THE DATA section start
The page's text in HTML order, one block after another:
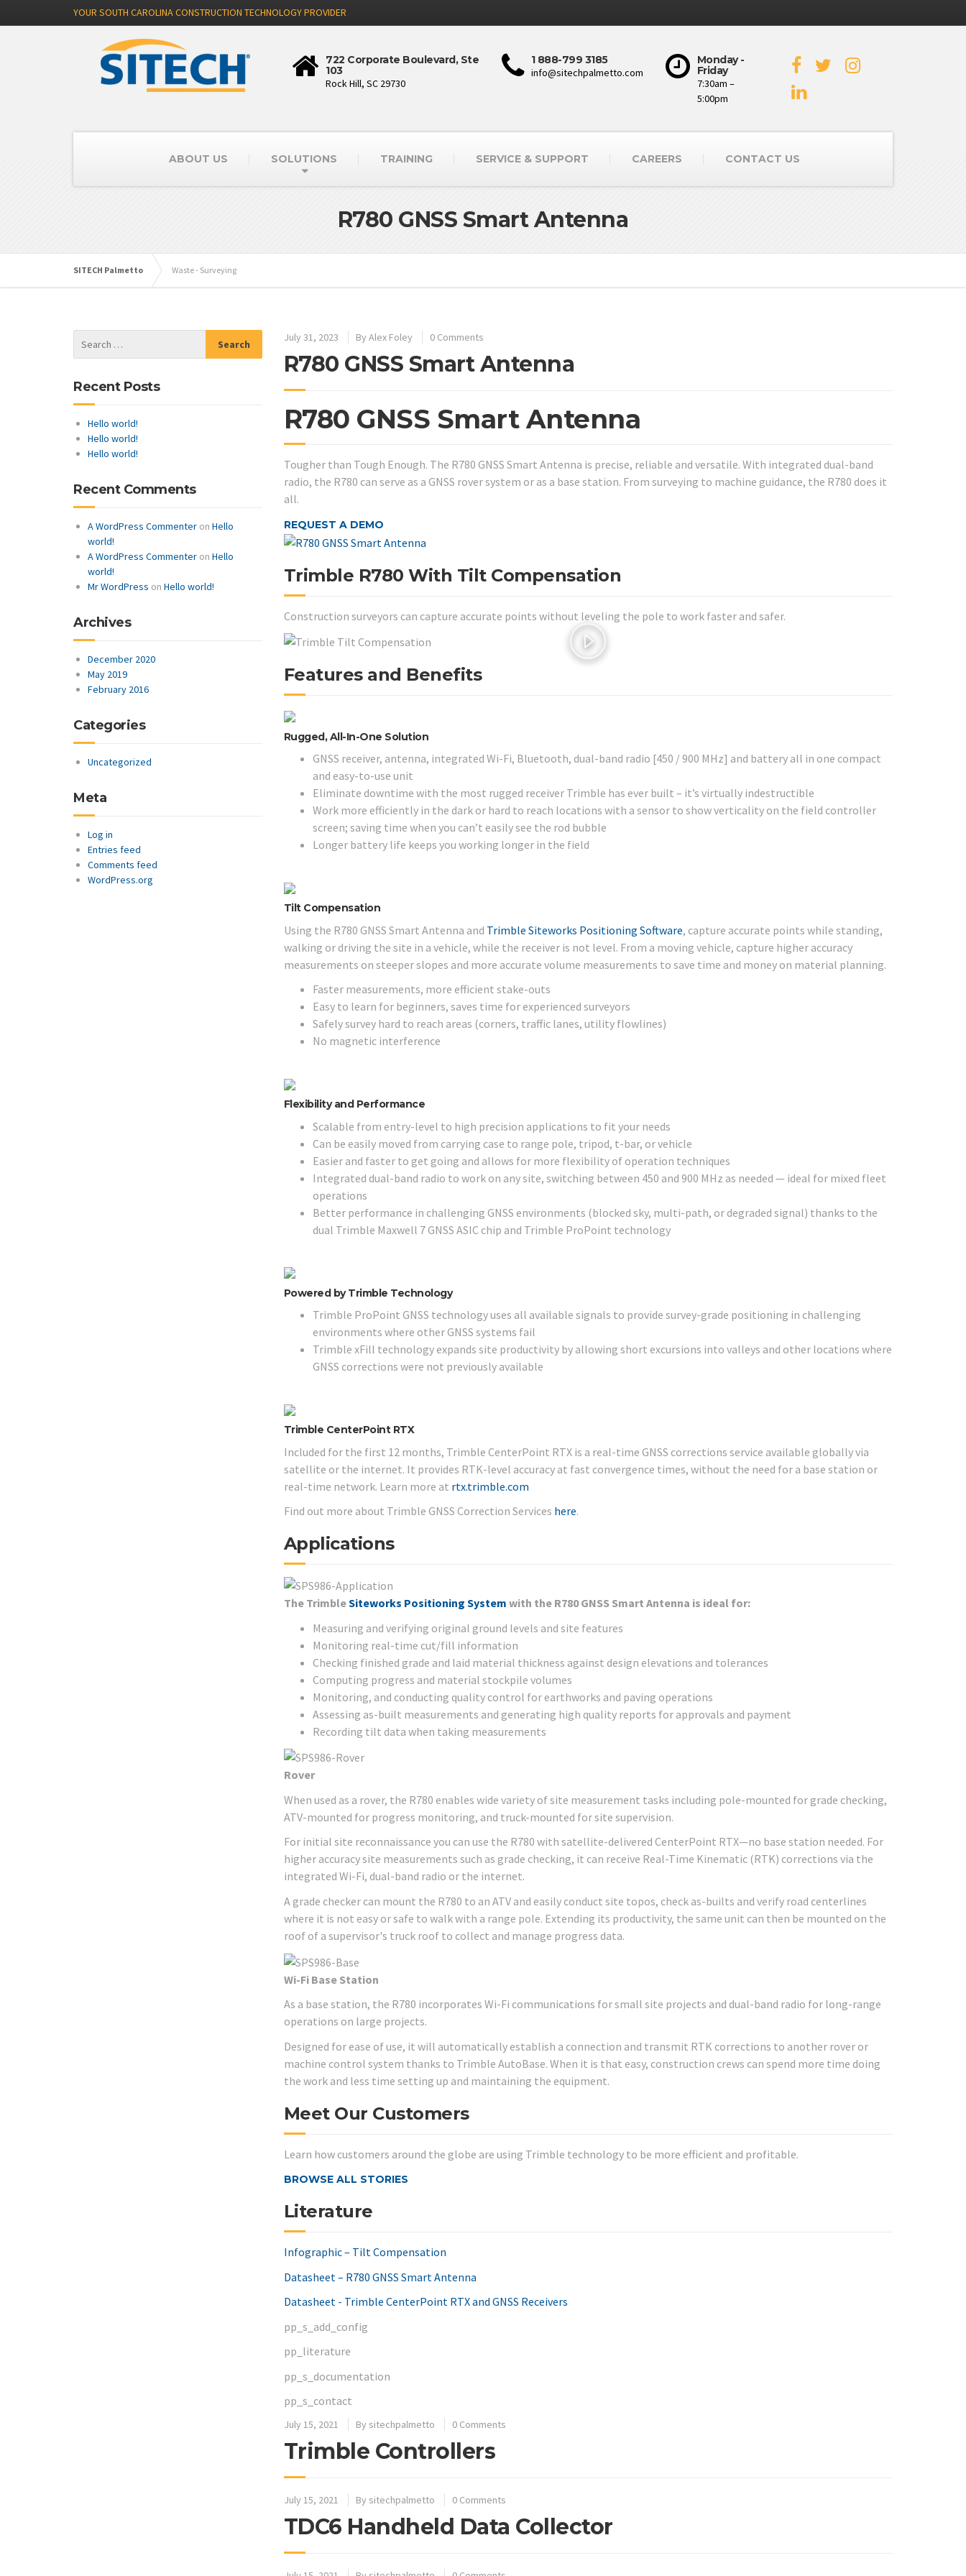
YOUR SOUTH CAROLINA CONSTRUCTION TECHNOLOGY PROVIDER
722 Corporate Boulevard, Ste
103
Rock Hill, SC 29730
1 888-799 3185
info@sitechpalmetto.com
Monday -
Friday
7:30am –
5:00pm
ABOUT US SOLUTIONS TRAINING SERVICE & SUPPORT CAREERS CONTACT US
R780 GNSS Smart Antenna
SITECH Palmetto Waste - Surveying
July 31, 2023 By Alex Foley 0 Comments
R780 GNSS Smart Antenna
R780 GNSS Smart Antenna
Tougher than Tough Enough. The R780 GNSS Smart Antenna is precise, reliable and versatile. With integrated dual-band
radio, the R780 can serve as a GNSS rover system or as a base station. From surveying to machine guidance, the R780 does it
all.
REQUEST A DEMO
Trimble R780 With Tilt Compensation
Construction surveyors can capture accurate points without leveling the pole to work faster and safer.
Features and Benefits
Rugged, All-In-One Solution
GNSS receiver, antenna, integrated Wi-Fi, Bluetooth, dual-band radio [450 / 900 MHz] and battery all in one compact
and easy-to-use unit
Eliminate downtime with the most rugged receiver Trimble has ever built – it’s virtually indestructible
Work more efficiently in the dark or hard to reach locations with a sensor to show verticality on the field controller
screen; saving time when you can’t easily see the rod bubble
Longer battery life keeps you working longer in the field
Tilt Compensation
Using the R780 GNSS Smart Antenna and Trimble Siteworks Positioning Software, capture accurate points while standing,
walking or driving the site in a vehicle, while the receiver is not level. From a moving vehicle, capture higher accuracy
measurements on steeper slopes and more accurate volume measurements to save time and money on material planning.
Faster measurements, more efficient stake-outs
Easy to learn for beginners, saves time for experienced surveyors
Safely survey hard to reach areas (corners, traffic lanes, utility flowlines)
No magnetic interference
Flexibility and Performance
Scalable from entry-level to high precision applications to fit your needs
Can be easily moved from carrying case to range pole, tripod, t-bar, or vehicle
Easier and faster to get going and allows for more flexibility of operation techniques
Integrated dual-band radio to work on any site, switching between 450 and 900 MHz as needed — ideal for mixed fleet
operations
Better performance in challenging GNSS environments (blocked sky, multi-path, or degraded signal) thanks to the
dual Trimble Maxwell 7 GNSS ASIC chip and Trimble ProPoint technology
Powered by Trimble Technology
Trimble ProPoint GNSS technology uses all available signals to provide survey-grade positioning in challenging
environments where other GNSS systems fail
Trimble xFill technology expands site productivity by allowing short excursions into valleys and other locations where
GNSS corrections were not previously available
Trimble CenterPoint RTX
Included for the first 12 months, Trimble CenterPoint RTX is a real-time GNSS corrections service available globally via
satellite or the internet. It provides RTK-level accuracy at fast convergence times, without the need for a base station or
real-time network. Learn more at rtx.trimble.com
Find out more about Trimble GNSS Correction Services here.
Applications
The TrimbleSiteworks Positioning System with the R780 GNSS Smart Antenna is ideal for:
Measuring and verifying original ground levels and site features
Monitoring real-time cut/fill information
Checking finished grade and laid material thickness against design elevations and tolerances
Computing progress and material stockpile volumes
Monitoring, and conducting quality control for earthworks and paving operations
Assessing as-built measurements and generating high quality reports for approvals and payment
Recording tilt data when taking measurements
Rover
When used as a rover, the R780 enables wide variety of site measurement tasks including pole-mounted for grade checking,
ATV-mounted for progress monitoring, and truck-mounted for site supervision.
For initial site reconnaissance you can use the R780 with satellite-delivered CenterPoint RTX—no base station needed. For
higher accuracy site measurements such as grade checking, it can receive Real-Time Kinematic (RTK) corrections via the
integrated Wi-Fi, dual-band radio or the internet.
A grade checker can mount the R780 to an ATV and easily conduct site topos, check as-builts and verify road centerlines
where it is not easy or safe to walk with a range pole. Extending its productivity, the same unit can then be mounted on the
roof of a supervisor's truck roof to collect and manage progress data.
Wi-Fi Base Station
As a base station, the R780 incorporates Wi-Fi communications for small site projects and dual-band radio for long-range
operations on large projects.
Designed for ease of use, it will automatically establish a connection and transmit RTK corrections to another rover or
machine control system thanks to Trimble AutoBase. When it is that easy, construction crews can spend more time doing
the work and less time setting up and maintaining the equipment.
Meet Our Customers
Learn how customers around the globe are using Trimble technology to be more efficient and profitable.
BROWSE ALL STORIES
Literature
Infographic – Tilt Compensation
Datasheet – R780 GNSS Smart Antenna
Datasheet - Trimble CenterPoint RTX and GNSS Receivers
pp_s_add_config
pp_literature
pp_s_documentation
pp_s_contact
July 15, 2021 By sitechpalmetto 0 Comments
Trimble Controllers
July 15, 2021 By sitechpalmetto 0 Comments
TDC6 Handheld Data Collector
Recent Posts
Hello world!
Hello world!
Hello world!
Recent Comments
A WordPress Commenter on Hello
world!
A WordPress Commenter on Hello
world!
Mr WordPress on Hello world!
Archives
December 2020
May 2019
February 2016
Categories
Uncategorized
Meta
Log in
Entries feed
Comments feed
WordPress.org
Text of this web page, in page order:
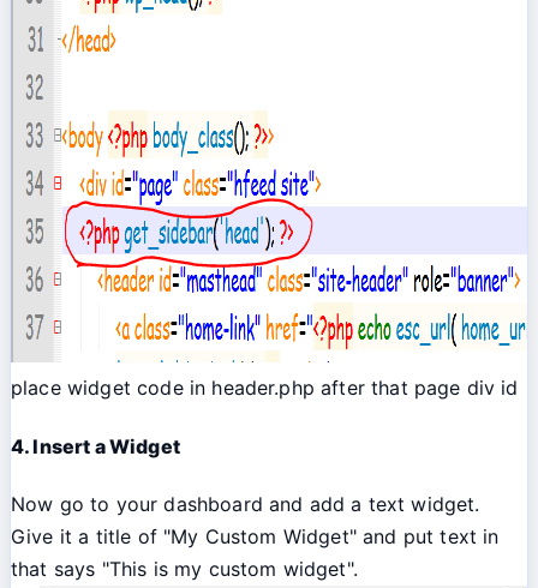
place widget code in header.php after that page div id
4. Insert a Widget
Now go to your dashboard and add a text widget.
Give it a title of "My Custom Widget" and put text in
that says "This is my custom widget".
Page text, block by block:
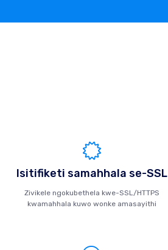
Isitifiketi samahhala se-SSL
Zivikele ngokubethela kwe-SSL/HTTPS
kwamahhala kuwo wonke amasayithi
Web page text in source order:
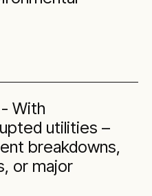
With
utilities –
breakdowns,
or major
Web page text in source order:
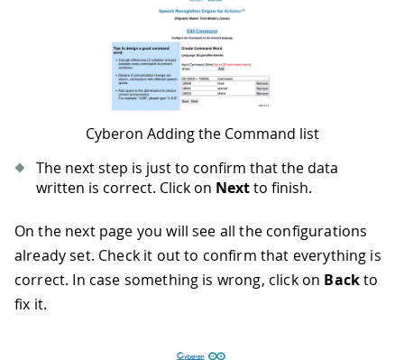
Cyberon Adding the Command list
The next step is just to confirm that the data
written is correct. Click on Nextto finish.
On the next page you will see all the configurations
already set. Check it out to confirm that everything is
correct. In case something is wrong, click on Backto
fix it.
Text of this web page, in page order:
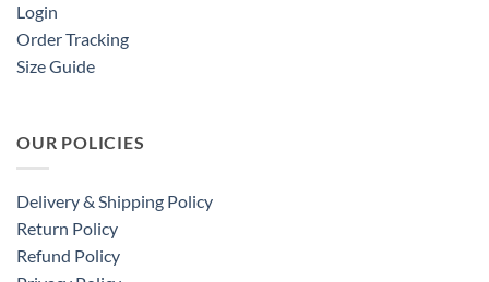
Login
Order Tracking
Size Guide
OUR POLICIES
Delivery & Shipping Policy
Return Policy
Refund Policy
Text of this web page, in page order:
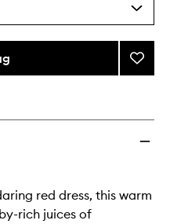
Add
to
red dress, this warm
rich juices of
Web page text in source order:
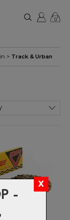
-
0
> Track & Urban
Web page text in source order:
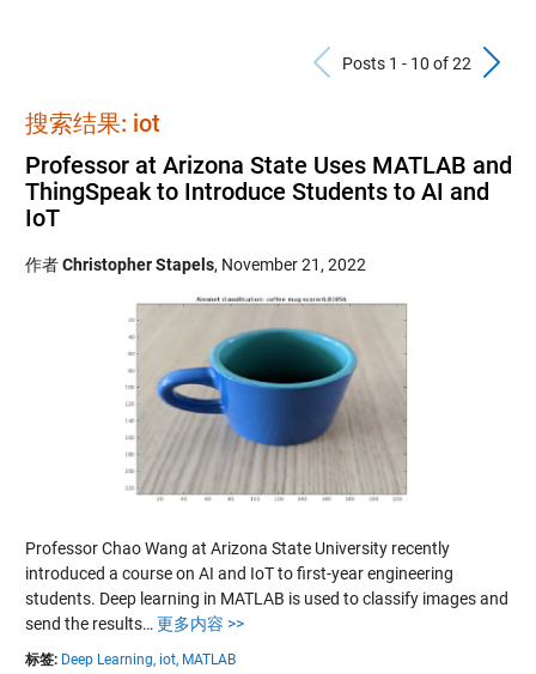
Previous
Posts 1 - 10 of 22
搜索结果: iot
Professor at Arizona State Uses MATLAB and
ThingSpeak to Introduce Students to AI and
IoT
作者Christopher Stapels, November 21, 2022
Professor Chao Wang at Arizona State University recently
introduced a course on AI and IoT to first-year engineering
students. Deep learning in MATLAB is used to classify images and
send the results… 更多内容 >>
标签: Deep Learning, iot, MATLAB
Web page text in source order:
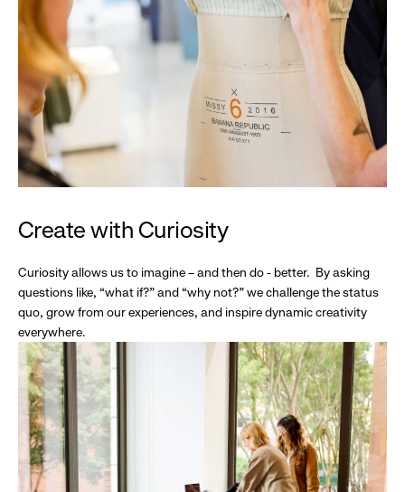
Create with Curiosity
Curiosity allows us to imagine – and then do - better. By asking
questions like, “what if?” and “why not?” we challenge the status
quo, grow from our experiences, and inspire dynamic creativity
everywhere.
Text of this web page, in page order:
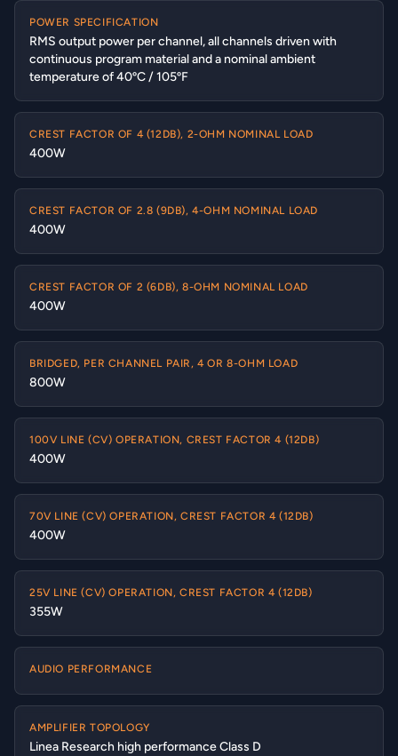
POWER SPECIFICATION
RMS output power per channel, all channels driven with
continuous program material and a nominal ambient
temperature of 40ºC / 105ºF
CREST FACTOR OF 4 (12DB), 2-OHM NOMINAL LOAD
400W
CREST FACTOR OF 2.8 (9DB), 4-OHM NOMINAL LOAD
400W
CREST FACTOR OF 2 (6DB), 8-OHM NOMINAL LOAD
400W
BRIDGED, PER CHANNEL PAIR, 4 OR 8-OHM LOAD
800W
100V LINE (CV) OPERATION, CREST FACTOR 4 (12DB)
400W
70V LINE (CV) OPERATION, CREST FACTOR 4 (12DB)
400W
25V LINE (CV) OPERATION, CREST FACTOR 4 (12DB)
355W
AUDIO PERFORMANCE
AMPLIFIER TOPOLOGY
Linea Research high performance Class D
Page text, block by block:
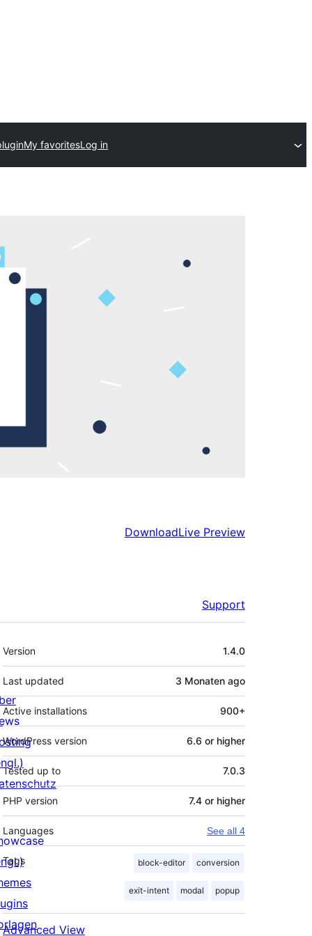
My favoritesLog in
DownloadLive Preview
Support
Meta
Version 1.4.0
Last updated 3 Monaten ago
Active installations 900+
WordPress version 6.6 or higher
Tested up to 7.0.3
PHP version 7.4 or higher
Languages See all 4
Tags block-editor conversion
exit-intent modal popup
Advanced View
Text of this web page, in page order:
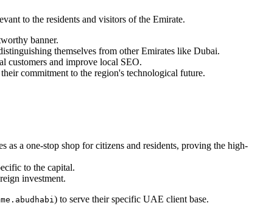
to the residents and visitors of the Emirate.
banner.
themselves from other Emirates like Dubai.
customers and improve local SEO.
commitment to the region's technological future.
a one-stop shop for citizens and residents, proving the high-
to the capital.
investment.
) to serve their specific UAE client base.
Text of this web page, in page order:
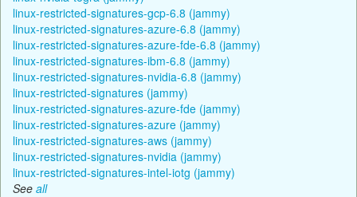
linux-restricted-signatures-gcp-6.8 (jammy)
linux-restricted-signatures-azure-6.8 (jammy)
linux-restricted-signatures-azure-fde-6.8 (jammy)
linux-restricted-signatures-ibm-6.8 (jammy)
linux-restricted-signatures-nvidia-6.8 (jammy)
linux-restricted-signatures (jammy)
linux-restricted-signatures-azure-fde (jammy)
linux-restricted-signatures-azure (jammy)
linux-restricted-signatures-aws (jammy)
linux-restricted-signatures-nvidia (jammy)
linux-restricted-signatures-intel-iotg (jammy)
See all
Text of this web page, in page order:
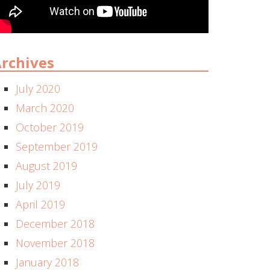
July 2020
March 2020
October 2019
September 2019
August 2019
July 2019
April 2019
December 2018
November 2018
January 2018
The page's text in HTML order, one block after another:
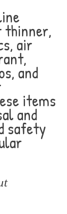
thinner,
air
and
items
and
safety
THE DATA section end
● HOW TO COMPLETE THIS TASK
For this exercise, repeat exactly the lines of the data above from the one with "measurements on steeper" down to the one with "Scalable from entry-level", both end lines included.

● OUTPUT BELOW
measurements on steeper slopes and more accurate volume measurements to save time and money on material planning.
Faster measurements, more efficient stake-outs
Easy to learn for beginners, saves time for experienced surveyors
Safely survey hard to reach areas (corners, traffic lanes, utility flowlines)
No magnetic interference
Flexibility and Performance
Scalable from entry-level to high precision applications to fit your needs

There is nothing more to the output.